▶ Required action
Print each record exactly as it appears, but drop the images.

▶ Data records
● ● ● ● ● ● ●
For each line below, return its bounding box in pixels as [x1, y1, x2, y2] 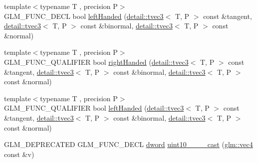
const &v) [4, 149, 34, 159]
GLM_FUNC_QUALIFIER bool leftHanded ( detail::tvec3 [4, 103, 184, 113]
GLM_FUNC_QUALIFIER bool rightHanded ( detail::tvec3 [4, 56, 189, 67]
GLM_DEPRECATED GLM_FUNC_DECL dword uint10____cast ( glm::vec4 [4, 139, 253, 150]
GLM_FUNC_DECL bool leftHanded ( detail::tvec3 [4, 10, 164, 21]
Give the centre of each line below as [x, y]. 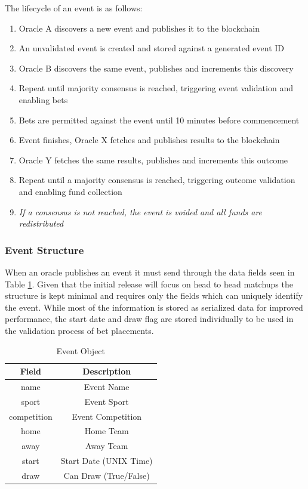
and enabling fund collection [70, 191]
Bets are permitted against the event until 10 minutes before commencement [159, 120]
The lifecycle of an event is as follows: [74, 8]
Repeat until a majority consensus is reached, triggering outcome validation [157, 180]
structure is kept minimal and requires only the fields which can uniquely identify [154, 295]
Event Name [107, 386]
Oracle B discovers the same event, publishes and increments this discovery [156, 68]
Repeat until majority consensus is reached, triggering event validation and [156, 88]
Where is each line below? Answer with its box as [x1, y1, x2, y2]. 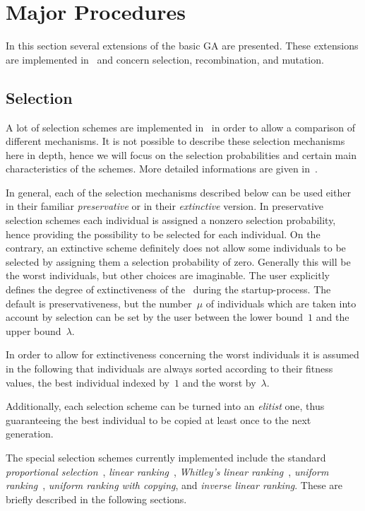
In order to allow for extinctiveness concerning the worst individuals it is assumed [6, 347, 359, 362]
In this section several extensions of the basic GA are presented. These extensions [6, 38, 359, 53]
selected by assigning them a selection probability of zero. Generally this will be [6, 254, 351, 269]
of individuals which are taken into [205, 295, 357, 310]
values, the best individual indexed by [6, 375, 169, 389]
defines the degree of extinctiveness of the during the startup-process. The [6, 282, 331, 297]
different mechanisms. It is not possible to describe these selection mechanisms [6, 134, 345, 148]
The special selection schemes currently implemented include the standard [6, 450, 326, 464]
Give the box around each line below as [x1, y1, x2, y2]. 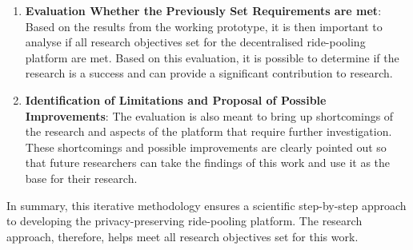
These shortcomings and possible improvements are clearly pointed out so [25, 138, 387, 155]
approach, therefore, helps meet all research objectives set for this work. [6, 228, 359, 244]
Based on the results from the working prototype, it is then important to [25, 18, 383, 34]
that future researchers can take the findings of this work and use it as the [25, 154, 391, 171]
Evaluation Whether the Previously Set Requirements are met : [25, 2, 382, 18]
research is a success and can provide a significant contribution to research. [25, 65, 393, 81]
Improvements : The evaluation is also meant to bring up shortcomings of [25, 107, 394, 124]
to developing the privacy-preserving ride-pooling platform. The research [6, 212, 363, 229]
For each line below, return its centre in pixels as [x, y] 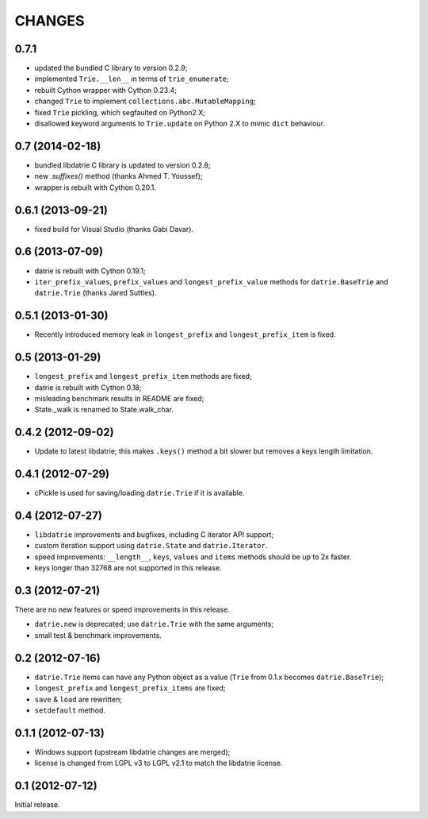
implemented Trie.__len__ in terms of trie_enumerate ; [132, 79]
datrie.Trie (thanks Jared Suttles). [96, 293]
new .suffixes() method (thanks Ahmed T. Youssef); [118, 176]
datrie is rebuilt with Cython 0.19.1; [90, 271]
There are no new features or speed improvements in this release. [122, 610]
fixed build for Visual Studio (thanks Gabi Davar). [114, 229]
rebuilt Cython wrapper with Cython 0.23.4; [106, 90]
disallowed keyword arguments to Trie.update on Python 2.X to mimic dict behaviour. [180, 124]
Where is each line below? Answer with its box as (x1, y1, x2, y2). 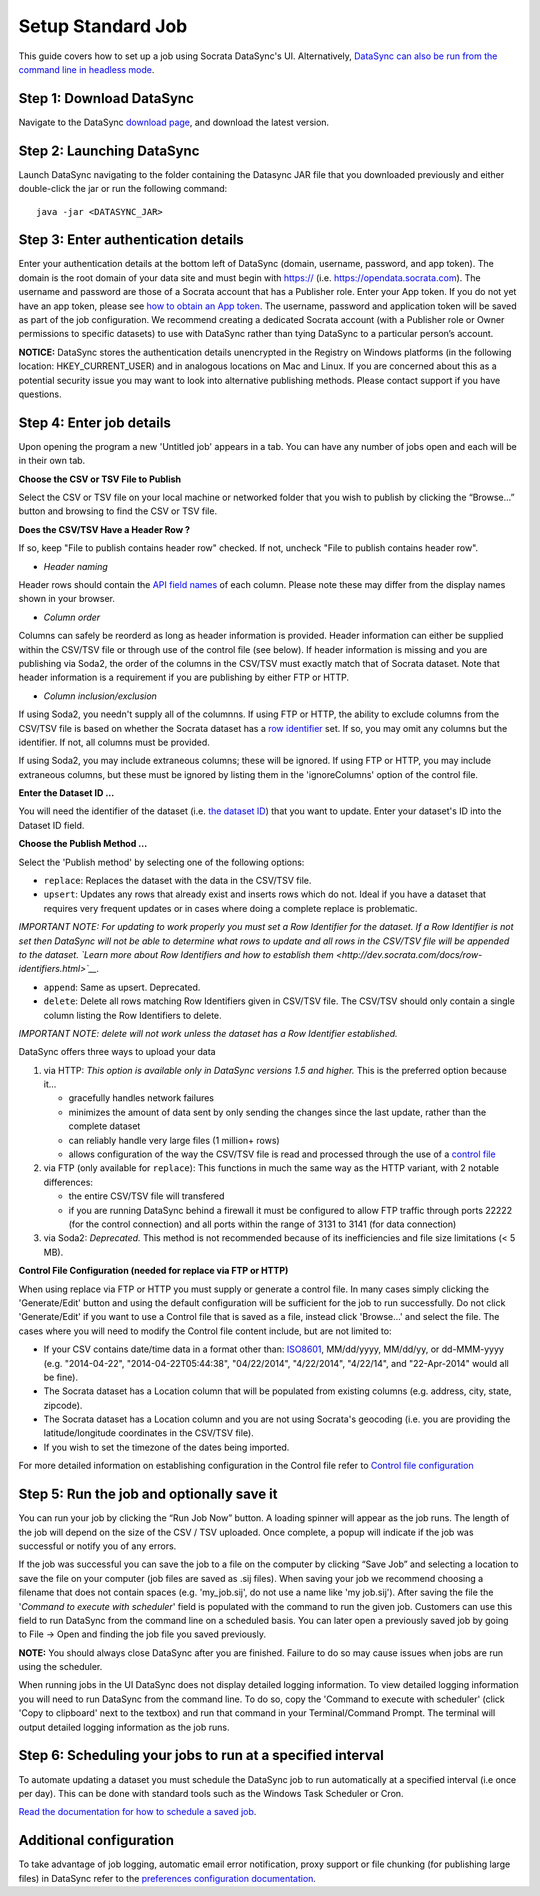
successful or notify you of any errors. (18, 1540, 177, 1552)
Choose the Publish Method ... (18, 838, 148, 850)
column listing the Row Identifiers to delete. (43, 1009, 222, 1021)
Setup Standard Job (18, 15, 188, 37)
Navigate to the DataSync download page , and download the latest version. (18, 116, 330, 128)
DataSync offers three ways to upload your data (18, 1046, 216, 1058)
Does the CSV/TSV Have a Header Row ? (18, 523, 190, 535)
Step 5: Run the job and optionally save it (18, 1486, 279, 1503)
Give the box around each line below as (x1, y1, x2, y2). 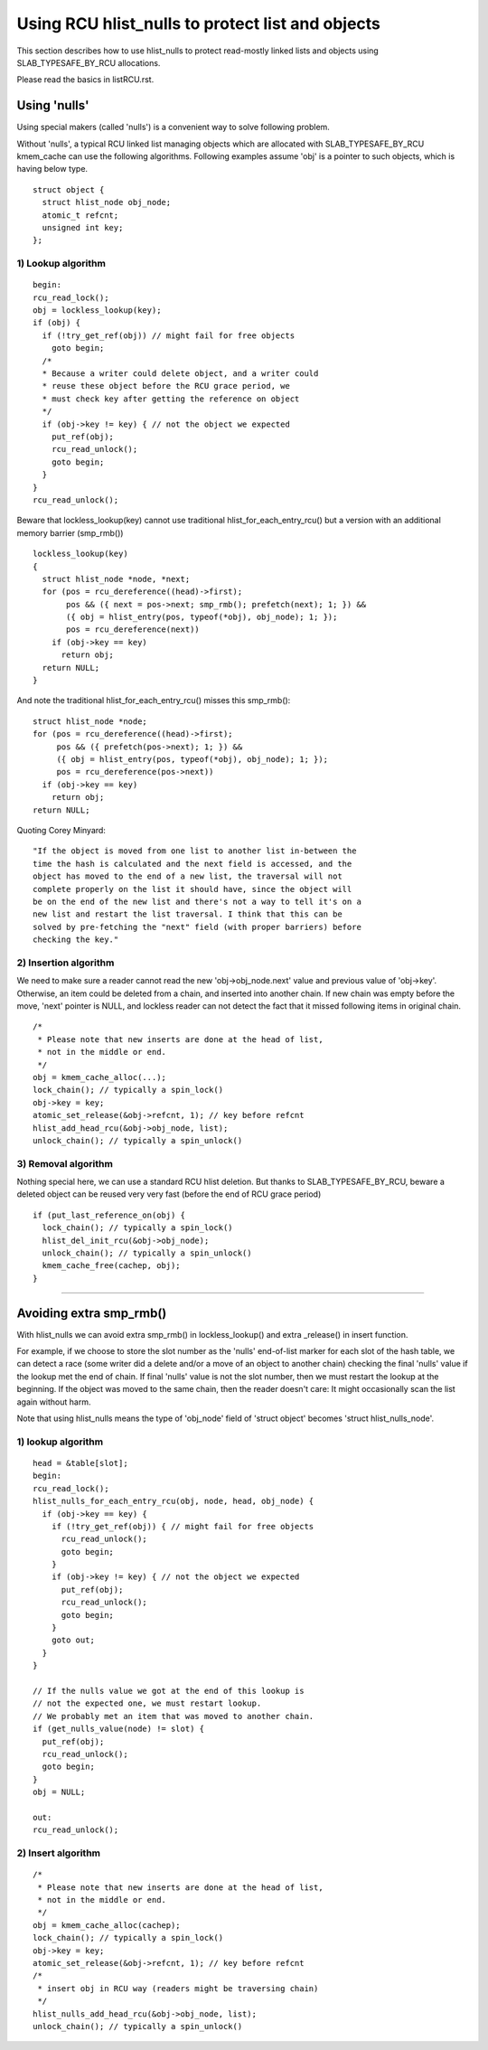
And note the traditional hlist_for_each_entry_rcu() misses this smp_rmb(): (16, 695, 291, 706)
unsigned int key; (42, 222, 124, 232)
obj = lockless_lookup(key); (33, 306, 162, 315)
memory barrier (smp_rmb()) (16, 527, 124, 538)
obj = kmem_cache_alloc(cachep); (33, 1920, 181, 1930)
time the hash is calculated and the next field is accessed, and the (33, 859, 352, 869)
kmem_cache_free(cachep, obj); (42, 1261, 181, 1271)
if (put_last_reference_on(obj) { (33, 1209, 185, 1220)
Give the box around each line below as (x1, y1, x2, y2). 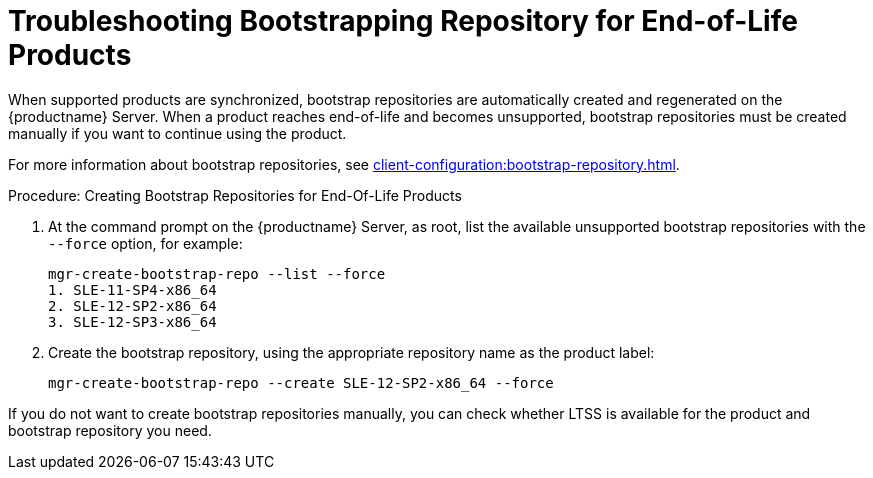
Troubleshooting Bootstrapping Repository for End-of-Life (8, 4, 798, 38)
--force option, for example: (48, 234, 243, 252)
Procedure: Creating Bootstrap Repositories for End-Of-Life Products (8, 186, 462, 204)
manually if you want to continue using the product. (8, 124, 347, 142)
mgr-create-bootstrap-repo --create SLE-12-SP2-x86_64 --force (48, 374, 554, 391)
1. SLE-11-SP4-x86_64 (48, 281, 217, 298)
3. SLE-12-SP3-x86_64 (48, 313, 217, 330)
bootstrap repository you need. (8, 421, 212, 439)
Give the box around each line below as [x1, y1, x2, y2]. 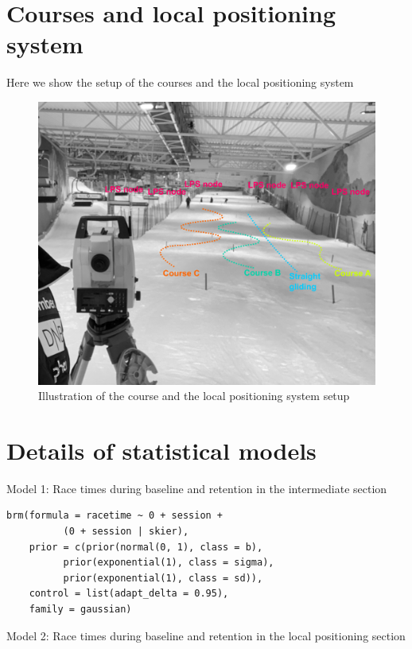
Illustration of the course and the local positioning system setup [38, 387, 350, 404]
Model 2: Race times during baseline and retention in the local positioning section [6, 627, 406, 643]
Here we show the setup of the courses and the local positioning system [6, 74, 354, 91]
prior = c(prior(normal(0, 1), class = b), [29, 541, 263, 553]
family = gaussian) [29, 604, 132, 616]
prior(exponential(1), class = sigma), [63, 557, 274, 569]
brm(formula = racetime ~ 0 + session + [6, 510, 223, 522]
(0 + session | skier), [63, 526, 189, 538]
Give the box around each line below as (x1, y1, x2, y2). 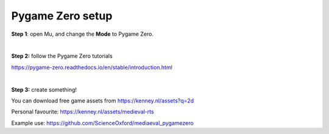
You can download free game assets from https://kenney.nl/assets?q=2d (11, 97, 194, 104)
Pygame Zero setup (11, 9, 113, 22)
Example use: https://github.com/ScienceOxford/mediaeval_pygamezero (11, 119, 194, 127)
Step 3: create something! (11, 85, 77, 93)
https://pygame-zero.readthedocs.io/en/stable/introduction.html (11, 64, 173, 71)
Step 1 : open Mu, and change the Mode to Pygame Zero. (11, 30, 154, 38)
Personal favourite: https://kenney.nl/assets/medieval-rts (11, 108, 155, 115)
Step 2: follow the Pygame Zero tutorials (11, 52, 113, 60)
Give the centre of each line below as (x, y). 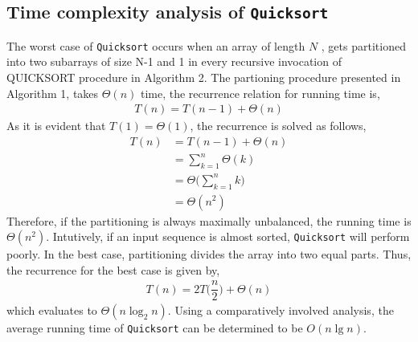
● ● ● ● ● ● ●
▶ Solved problem
For each line below, return its bounding box in pixels as [x1, y1, x2, y2] 
const &v) [4, 149, 34, 159]
GLM_FUNC_QUALIFIER bool leftHanded ( detail::tvec3 [4, 103, 184, 113]
GLM_FUNC_QUALIFIER bool rightHanded ( detail::tvec3 [4, 56, 189, 67]
GLM_DEPRECATED GLM_FUNC_DECL dword uint10____cast ( glm::vec4 [4, 139, 253, 150]
GLM_FUNC_DECL bool leftHanded ( detail::tvec3 [4, 10, 164, 21]
Give the centre of each line below as [x, y]. 
and enabling fund collection [70, 191]
Bets are permitted against the event until 10 minutes before commencement [159, 120]
The lifecycle of an event is as follows: [74, 8]
Repeat until a majority consensus is reached, triggering outcome validation [157, 180]
structure is kept minimal and requires only the fields which can uniquely identify [154, 295]
Event Name [107, 386]
Oracle B discovers the same event, publishes and increments this discovery [156, 68]
Repeat until majority consensus is reached, triggering event validation and [156, 88]
Where is each line below? Answer with its box as [x1, y1, x2, y2]. 
In order to allow for extinctiveness concerning the worst individuals it is assumed [6, 347, 359, 362]
In this section several extensions of the basic GA are presented. These extensions [6, 38, 359, 53]
selected by assigning them a selection probability of zero. Generally this will be [6, 254, 351, 269]
of individuals which are taken into [205, 295, 357, 310]
values, the best individual indexed by [6, 375, 169, 389]
defines the degree of extinctiveness of the during the startup-process. The [6, 282, 331, 297]
different mechanisms. It is not possible to describe these selection mechanisms [6, 134, 345, 148]
The special selection schemes currently implemented include the standard [6, 450, 326, 464]
Give the box around each line below as [x1, y1, x2, y2]. 
These shortcomings and possible improvements are clearly pointed out so [25, 138, 387, 155]
approach, therefore, helps meet all research objectives set for this work. [6, 228, 359, 244]
Based on the results from the working prototype, it is then important to [25, 18, 383, 34]
that future researchers can take the findings of this work and use it as the [25, 154, 391, 171]
Evaluation Whether the Previously Set Requirements are met : [25, 2, 382, 18]
research is a success and can provide a significant contribution to research. [25, 65, 393, 81]
Improvements : The evaluation is also meant to bring up shortcomings of [25, 107, 394, 124]
to developing the privacy-preserving ride-pooling platform. The research [6, 212, 363, 229]
For each line below, return its centre in pixels as [x, y] 
implemented Trie.__len__ in terms of trie_enumerate ; [132, 79]
datrie.Trie (thanks Jared Suttles). [96, 293]
new .suffixes() method (thanks Ahmed T. Youssef); [118, 176]
datrie is rebuilt with Cython 0.19.1; [90, 271]
There are no new features or speed improvements in this release. [122, 610]
fixed build for Visual Studio (thanks Gabi Davar). [114, 229]
rebuilt Cython wrapper with Cython 0.23.4; [106, 90]
disallowed keyword arguments to Trie.update on Python 2.X to mimic dict behaviour. [180, 124]
Where is each line below? Answer with its box as (x1, y1, x2, y2). 
successful or notify you of any errors. (18, 1540, 177, 1552)
Choose the Publish Method ... (18, 838, 148, 850)
column listing the Row Identifiers to delete. (43, 1009, 222, 1021)
Setup Standard Job (18, 15, 188, 37)
Navigate to the DataSync download page , and download the latest version. (18, 116, 330, 128)
DataSync offers three ways to upload your data (18, 1046, 216, 1058)
Does the CSV/TSV Have a Header Row ? (18, 523, 190, 535)
Step 5: Run the job and optionally save it (18, 1486, 279, 1503)
Give the box around each line below as (x1, y1, x2, y2). 
And note the traditional hlist_for_each_entry_rcu() misses this smp_rmb(): (16, 695, 291, 706)
unsigned int key; (42, 222, 124, 232)
obj = lockless_lookup(key); (33, 306, 162, 315)
memory barrier (smp_rmb()) (16, 527, 124, 538)
obj = kmem_cache_alloc(cachep); (33, 1920, 181, 1930)
time the hash is calculated and the next field is accessed, and the (33, 859, 352, 869)
kmem_cache_free(cachep, obj); (42, 1261, 181, 1271)
if (put_last_reference_on(obj) { (33, 1209, 185, 1220)
Give the box around each line below as (x1, y1, x2, y2). 
Troubleshooting Bootstrapping Repository for End-of-Life (8, 4, 798, 38)
--force option, for example: (48, 234, 243, 252)
Procedure: Creating Bootstrap Repositories for End-Of-Life Products (8, 186, 462, 204)
manually if you want to continue using the product. (8, 124, 347, 142)
mgr-create-bootstrap-repo --create SLE-12-SP2-x86_64 --force (48, 374, 554, 391)
1. SLE-11-SP4-x86_64 (48, 281, 217, 298)
3. SLE-12-SP3-x86_64 (48, 313, 217, 330)
bootstrap repository you need. (8, 421, 212, 439)
Give the box around each line below as [x1, y1, x2, y2]. 
Illustration of the course and the local positioning system setup [38, 387, 350, 404]
Model 2: Race times during baseline and retention in the local positioning section [6, 627, 406, 643]
Here we show the setup of the courses and the local positioning system [6, 74, 354, 91]
prior = c(prior(normal(0, 1), class = b), [29, 541, 263, 553]
family = gaussian) [29, 604, 132, 616]
prior(exponential(1), class = sigma), [63, 557, 274, 569]
brm(formula = racetime ~ 0 + session + [6, 510, 223, 522]
(0 + session | skier), [63, 526, 189, 538]
Give the box around each line below as (x1, y1, x2, y2). 
You can download free game assets from https://kenney.nl/assets?q=2d (11, 97, 194, 104)
Pygame Zero setup (11, 9, 113, 22)
Example use: https://github.com/ScienceOxford/mediaeval_pygamezero (11, 119, 194, 127)
Step 3: create something! (11, 85, 77, 93)
https://pygame-zero.readthedocs.io/en/stable/introduction.html (11, 64, 173, 71)
Step 1 : open Mu, and change the Mode to Pygame Zero. (11, 30, 154, 38)
Personal favourite: https://kenney.nl/assets/medieval-rts (11, 108, 155, 115)
Step 2: follow the Pygame Zero tutorials (11, 52, 113, 60)
Give the centre of each line below as (x, y). 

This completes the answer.